Friday, September 23, 2022

Pound falls below $1.10 for first time since 1985 following mini-budget

Sell-off as investors take fright at prospect of surge in government borrowing to cover huge tax cuts


Sterling was down by two cents agains the dollar to a fresh 37-year low.
 Photograph: Dado Ruvić/Reuters
Fri 23 Sep 2022 

The pound has fallen below $1.10 for the first time since 1985 as investors took fright at the prospect of a surge in government borrowing to pay for Kwasi Kwarteng’s sweeping tax cuts.

Issuing a punishing verdict on the chancellor’s “dash for growth”, traders sent sterling tumbling on Friday in a broad-based sell-off in response to the huge rise in public borrowing required to finance his plans.

Analysts at the US investment bank JPMorgan said the market reaction demonstrated “a broader loss of investor confidence in the government’s approach”, reflecting the damage to Britain’s standing in global markets.

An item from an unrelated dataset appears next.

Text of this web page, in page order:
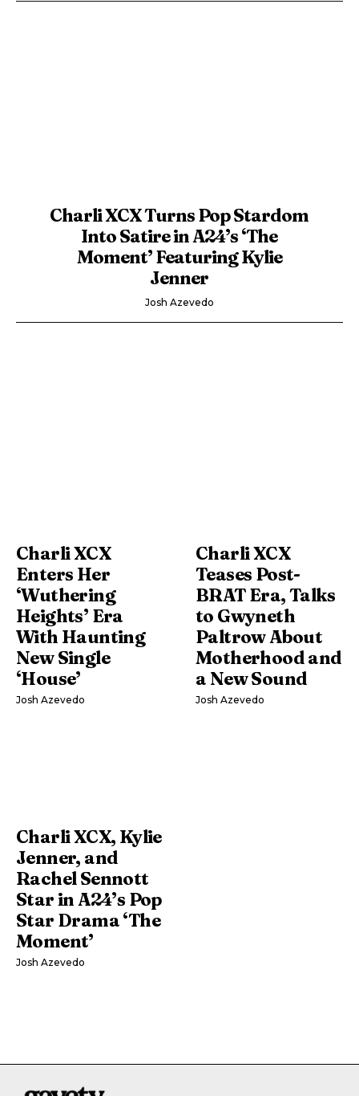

Citi analysts said the chancellor’s tax giveaway, the biggest since 1972 , “risks a confidence crisis in sterling”.

The pound was down two and a half cents against the dollar to a fresh 37-year low of $1.0993 as fears over the future path for the public finances also triggered a surge in government borrowing costs. The fall below the symbolic $1.10 mark came after the chancellor announced £45bn of tax cuts directed at higher earners.

The FTSE 100 fell more than 2% to trade below 7,000 for the first time since early March, after Russia’s invasion of Ukraine, while the cost of borrowing for the UK government on international markets rose by the most in a single day for more than a decade.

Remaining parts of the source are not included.